Exercise details. Scan the entries below for the string "metal" and copy every line where it turns up.

Collected data
╔══

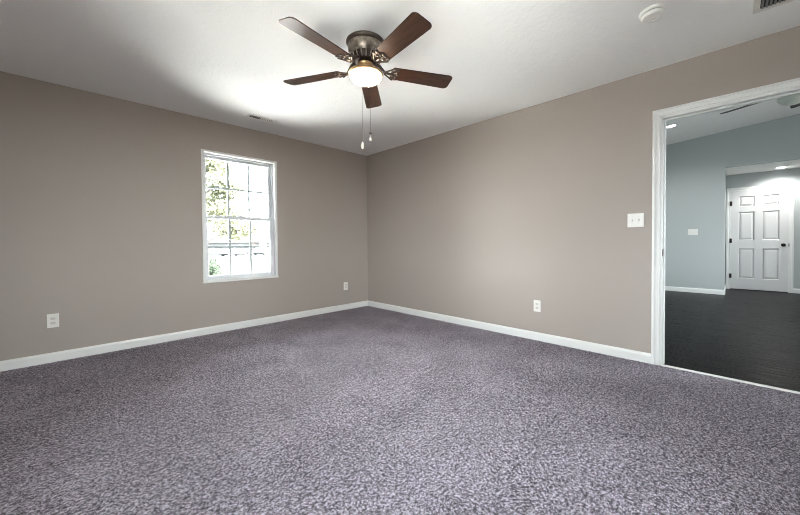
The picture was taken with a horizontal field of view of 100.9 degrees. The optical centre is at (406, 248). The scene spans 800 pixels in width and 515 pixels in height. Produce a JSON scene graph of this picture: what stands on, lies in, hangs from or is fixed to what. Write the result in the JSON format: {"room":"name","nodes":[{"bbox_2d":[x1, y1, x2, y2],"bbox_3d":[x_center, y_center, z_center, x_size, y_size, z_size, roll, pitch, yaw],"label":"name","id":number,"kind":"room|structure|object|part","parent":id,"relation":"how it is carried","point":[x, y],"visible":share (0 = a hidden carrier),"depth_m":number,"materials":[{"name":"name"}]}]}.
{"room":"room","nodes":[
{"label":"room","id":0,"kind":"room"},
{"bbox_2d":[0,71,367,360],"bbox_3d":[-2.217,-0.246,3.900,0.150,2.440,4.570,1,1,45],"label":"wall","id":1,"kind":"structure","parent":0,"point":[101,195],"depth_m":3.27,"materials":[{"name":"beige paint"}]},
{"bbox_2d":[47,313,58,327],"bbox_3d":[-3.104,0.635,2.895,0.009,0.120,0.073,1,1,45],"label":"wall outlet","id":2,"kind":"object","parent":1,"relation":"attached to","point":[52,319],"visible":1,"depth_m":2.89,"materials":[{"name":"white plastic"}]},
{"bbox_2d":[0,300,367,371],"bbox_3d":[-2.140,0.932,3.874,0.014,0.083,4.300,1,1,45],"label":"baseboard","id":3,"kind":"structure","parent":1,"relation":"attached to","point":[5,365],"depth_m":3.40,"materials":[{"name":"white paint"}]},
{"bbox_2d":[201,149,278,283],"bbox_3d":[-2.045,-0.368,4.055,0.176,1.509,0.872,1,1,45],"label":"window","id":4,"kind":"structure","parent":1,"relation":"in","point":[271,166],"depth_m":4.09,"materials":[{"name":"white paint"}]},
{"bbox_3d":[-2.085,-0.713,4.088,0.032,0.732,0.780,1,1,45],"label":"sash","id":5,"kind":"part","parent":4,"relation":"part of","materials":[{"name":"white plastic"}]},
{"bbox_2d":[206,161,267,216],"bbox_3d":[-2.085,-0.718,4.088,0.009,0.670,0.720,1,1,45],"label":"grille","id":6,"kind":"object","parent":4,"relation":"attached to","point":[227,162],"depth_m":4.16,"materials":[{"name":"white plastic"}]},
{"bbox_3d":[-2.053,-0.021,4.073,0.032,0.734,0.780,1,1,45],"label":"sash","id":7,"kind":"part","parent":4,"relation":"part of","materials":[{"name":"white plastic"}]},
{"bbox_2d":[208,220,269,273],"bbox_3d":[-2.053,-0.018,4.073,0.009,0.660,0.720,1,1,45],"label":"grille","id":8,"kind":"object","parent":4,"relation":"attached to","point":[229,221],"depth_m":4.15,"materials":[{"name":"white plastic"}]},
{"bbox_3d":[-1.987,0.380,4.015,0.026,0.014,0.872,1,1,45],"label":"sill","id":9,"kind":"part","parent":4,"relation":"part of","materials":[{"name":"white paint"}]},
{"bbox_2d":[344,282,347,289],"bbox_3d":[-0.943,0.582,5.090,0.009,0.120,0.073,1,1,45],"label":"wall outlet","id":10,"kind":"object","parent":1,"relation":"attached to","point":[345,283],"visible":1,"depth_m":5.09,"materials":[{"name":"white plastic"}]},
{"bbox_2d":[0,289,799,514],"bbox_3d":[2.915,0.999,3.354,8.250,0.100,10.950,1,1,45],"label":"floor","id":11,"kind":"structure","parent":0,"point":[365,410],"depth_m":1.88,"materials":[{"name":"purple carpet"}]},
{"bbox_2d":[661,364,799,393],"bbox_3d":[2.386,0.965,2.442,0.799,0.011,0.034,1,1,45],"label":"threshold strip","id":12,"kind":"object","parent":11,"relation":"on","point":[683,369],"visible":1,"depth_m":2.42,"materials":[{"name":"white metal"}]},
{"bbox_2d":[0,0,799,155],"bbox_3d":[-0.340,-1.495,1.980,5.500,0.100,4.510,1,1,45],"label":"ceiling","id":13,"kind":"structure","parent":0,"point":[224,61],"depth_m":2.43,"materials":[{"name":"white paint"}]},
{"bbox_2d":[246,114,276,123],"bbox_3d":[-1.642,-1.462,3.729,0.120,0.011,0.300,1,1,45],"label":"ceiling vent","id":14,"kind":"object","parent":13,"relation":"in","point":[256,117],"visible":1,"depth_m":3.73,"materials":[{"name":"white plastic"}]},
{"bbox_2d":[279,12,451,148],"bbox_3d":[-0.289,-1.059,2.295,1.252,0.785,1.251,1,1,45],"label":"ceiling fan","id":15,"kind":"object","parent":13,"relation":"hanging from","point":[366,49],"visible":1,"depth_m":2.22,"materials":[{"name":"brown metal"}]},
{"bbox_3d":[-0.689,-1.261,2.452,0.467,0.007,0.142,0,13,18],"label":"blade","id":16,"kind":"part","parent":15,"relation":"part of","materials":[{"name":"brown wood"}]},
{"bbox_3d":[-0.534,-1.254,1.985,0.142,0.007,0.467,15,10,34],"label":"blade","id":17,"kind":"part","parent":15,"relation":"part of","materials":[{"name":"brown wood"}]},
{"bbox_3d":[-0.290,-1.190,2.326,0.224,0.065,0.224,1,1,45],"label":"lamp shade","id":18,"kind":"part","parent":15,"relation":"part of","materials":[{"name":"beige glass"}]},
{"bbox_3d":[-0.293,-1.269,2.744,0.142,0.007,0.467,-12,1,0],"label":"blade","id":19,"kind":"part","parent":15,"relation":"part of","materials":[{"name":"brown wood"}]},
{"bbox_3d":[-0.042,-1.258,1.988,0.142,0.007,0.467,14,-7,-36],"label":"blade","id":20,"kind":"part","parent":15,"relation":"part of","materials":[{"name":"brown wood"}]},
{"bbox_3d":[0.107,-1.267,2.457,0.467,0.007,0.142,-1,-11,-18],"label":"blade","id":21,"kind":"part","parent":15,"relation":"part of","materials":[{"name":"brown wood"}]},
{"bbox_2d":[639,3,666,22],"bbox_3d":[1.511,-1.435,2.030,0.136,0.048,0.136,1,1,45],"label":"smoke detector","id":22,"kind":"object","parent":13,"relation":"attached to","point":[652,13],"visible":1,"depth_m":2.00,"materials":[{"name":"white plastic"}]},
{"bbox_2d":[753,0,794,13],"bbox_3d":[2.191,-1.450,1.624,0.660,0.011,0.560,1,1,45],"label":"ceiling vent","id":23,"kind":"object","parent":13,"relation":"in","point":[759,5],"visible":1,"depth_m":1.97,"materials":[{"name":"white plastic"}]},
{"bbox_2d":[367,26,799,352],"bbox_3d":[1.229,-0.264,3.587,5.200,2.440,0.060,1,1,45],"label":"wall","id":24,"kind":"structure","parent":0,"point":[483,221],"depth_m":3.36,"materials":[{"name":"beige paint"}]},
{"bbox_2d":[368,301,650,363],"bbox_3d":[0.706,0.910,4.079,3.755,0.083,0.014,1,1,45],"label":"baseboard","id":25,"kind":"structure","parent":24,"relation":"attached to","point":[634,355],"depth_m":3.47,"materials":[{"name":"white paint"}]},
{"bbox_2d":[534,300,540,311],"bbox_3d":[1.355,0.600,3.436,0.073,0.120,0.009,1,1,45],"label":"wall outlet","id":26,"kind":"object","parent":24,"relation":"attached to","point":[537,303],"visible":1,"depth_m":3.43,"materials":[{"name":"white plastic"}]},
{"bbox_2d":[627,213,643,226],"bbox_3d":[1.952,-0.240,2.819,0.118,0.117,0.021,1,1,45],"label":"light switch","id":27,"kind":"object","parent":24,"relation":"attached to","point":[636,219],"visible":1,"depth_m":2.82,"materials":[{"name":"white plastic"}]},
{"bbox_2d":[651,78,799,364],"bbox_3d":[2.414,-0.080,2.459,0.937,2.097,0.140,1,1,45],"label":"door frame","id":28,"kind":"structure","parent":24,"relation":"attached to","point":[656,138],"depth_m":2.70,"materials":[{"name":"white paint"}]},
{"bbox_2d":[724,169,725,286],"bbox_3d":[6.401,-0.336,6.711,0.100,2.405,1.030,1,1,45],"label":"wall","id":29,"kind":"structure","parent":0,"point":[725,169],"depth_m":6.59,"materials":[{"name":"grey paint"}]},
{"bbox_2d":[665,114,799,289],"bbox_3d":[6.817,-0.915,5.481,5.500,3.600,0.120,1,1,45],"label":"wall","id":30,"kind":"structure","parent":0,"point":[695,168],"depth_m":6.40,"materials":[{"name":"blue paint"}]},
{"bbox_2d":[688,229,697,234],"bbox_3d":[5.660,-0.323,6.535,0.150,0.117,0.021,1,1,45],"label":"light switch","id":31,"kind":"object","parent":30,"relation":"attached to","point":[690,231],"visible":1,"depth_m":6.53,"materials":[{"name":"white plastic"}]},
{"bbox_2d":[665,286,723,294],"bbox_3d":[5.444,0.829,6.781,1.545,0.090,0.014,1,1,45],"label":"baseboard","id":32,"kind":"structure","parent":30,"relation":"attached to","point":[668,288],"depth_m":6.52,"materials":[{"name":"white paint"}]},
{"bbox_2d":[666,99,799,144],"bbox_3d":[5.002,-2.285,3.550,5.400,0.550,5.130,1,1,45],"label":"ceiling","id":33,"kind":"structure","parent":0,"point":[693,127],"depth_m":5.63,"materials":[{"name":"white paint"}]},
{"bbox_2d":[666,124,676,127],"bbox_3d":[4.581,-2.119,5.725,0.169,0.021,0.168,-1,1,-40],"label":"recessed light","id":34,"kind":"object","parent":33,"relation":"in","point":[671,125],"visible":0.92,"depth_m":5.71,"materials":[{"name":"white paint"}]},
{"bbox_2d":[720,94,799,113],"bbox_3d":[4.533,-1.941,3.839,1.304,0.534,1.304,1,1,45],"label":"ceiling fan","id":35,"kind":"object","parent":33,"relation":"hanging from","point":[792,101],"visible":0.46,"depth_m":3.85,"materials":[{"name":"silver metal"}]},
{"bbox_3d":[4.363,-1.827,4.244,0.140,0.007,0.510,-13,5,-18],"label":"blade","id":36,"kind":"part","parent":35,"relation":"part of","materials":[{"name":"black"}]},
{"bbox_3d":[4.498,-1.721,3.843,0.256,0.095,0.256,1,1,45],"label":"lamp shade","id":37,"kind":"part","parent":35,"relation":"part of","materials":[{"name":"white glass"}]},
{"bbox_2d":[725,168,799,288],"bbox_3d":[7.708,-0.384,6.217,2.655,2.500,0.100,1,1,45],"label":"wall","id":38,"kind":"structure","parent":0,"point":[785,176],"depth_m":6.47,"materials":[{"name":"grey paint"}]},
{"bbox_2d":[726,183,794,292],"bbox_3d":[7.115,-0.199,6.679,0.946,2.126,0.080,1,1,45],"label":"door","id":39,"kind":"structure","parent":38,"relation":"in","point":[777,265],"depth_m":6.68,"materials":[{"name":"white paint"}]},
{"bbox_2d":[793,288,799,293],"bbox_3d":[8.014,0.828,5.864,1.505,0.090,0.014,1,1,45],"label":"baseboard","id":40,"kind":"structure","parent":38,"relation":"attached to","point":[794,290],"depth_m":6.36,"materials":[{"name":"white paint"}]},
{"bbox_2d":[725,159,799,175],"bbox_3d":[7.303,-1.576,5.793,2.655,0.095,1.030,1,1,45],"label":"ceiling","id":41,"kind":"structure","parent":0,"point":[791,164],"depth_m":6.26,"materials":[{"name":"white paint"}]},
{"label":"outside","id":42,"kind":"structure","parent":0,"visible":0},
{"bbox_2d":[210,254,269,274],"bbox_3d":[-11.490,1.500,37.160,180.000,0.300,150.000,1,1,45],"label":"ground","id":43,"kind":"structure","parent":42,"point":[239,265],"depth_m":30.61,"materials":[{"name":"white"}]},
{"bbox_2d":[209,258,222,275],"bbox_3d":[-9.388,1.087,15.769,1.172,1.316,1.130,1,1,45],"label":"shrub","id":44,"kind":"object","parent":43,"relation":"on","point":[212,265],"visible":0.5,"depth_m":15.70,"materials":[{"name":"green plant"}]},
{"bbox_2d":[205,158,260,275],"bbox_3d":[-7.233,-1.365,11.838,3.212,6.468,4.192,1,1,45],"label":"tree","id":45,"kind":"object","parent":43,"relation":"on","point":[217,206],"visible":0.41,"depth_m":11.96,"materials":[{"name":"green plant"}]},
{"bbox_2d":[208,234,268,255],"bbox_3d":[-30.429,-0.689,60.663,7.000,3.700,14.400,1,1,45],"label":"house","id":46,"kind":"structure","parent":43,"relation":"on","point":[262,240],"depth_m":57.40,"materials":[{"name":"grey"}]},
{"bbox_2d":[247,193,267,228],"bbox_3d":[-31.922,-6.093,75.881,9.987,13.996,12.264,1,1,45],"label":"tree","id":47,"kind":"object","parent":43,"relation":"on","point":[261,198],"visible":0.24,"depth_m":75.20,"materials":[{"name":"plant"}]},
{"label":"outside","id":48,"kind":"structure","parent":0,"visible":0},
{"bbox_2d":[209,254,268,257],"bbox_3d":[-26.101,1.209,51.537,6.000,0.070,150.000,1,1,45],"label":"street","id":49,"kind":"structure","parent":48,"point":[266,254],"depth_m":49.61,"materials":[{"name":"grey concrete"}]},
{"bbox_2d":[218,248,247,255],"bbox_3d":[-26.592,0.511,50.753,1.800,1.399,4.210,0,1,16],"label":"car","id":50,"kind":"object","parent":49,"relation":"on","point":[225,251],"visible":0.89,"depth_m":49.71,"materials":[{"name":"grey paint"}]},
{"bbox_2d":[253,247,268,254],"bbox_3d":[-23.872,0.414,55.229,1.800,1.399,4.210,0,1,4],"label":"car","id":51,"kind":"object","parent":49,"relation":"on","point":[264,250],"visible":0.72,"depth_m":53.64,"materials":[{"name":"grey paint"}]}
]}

╚══

Result of the exercise.
{"bbox_2d":[661,364,799,393],"bbox_3d":[2.386,0.965,2.442,0.799,0.011,0.034,1,1,45],"label":"threshold strip","id":12,"kind":"object","parent":11,"relation":"on","point":[683,369],"visible":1,"depth_m":2.42,"materials":[{"name":"white metal"}]},
{"bbox_2d":[279,12,451,148],"bbox_3d":[-0.289,-1.059,2.295,1.252,0.785,1.251,1,1,45],"label":"ceiling fan","id":15,"kind":"object","parent":13,"relation":"hanging from","point":[366,49],"visible":1,"depth_m":2.22,"materials":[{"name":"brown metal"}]},
{"bbox_2d":[720,94,799,113],"bbox_3d":[4.533,-1.941,3.839,1.304,0.534,1.304,1,1,45],"label":"ceiling fan","id":35,"kind":"object","parent":33,"relation":"hanging from","point":[792,101],"visible":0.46,"depth_m":3.85,"materials":[{"name":"silver metal"}]},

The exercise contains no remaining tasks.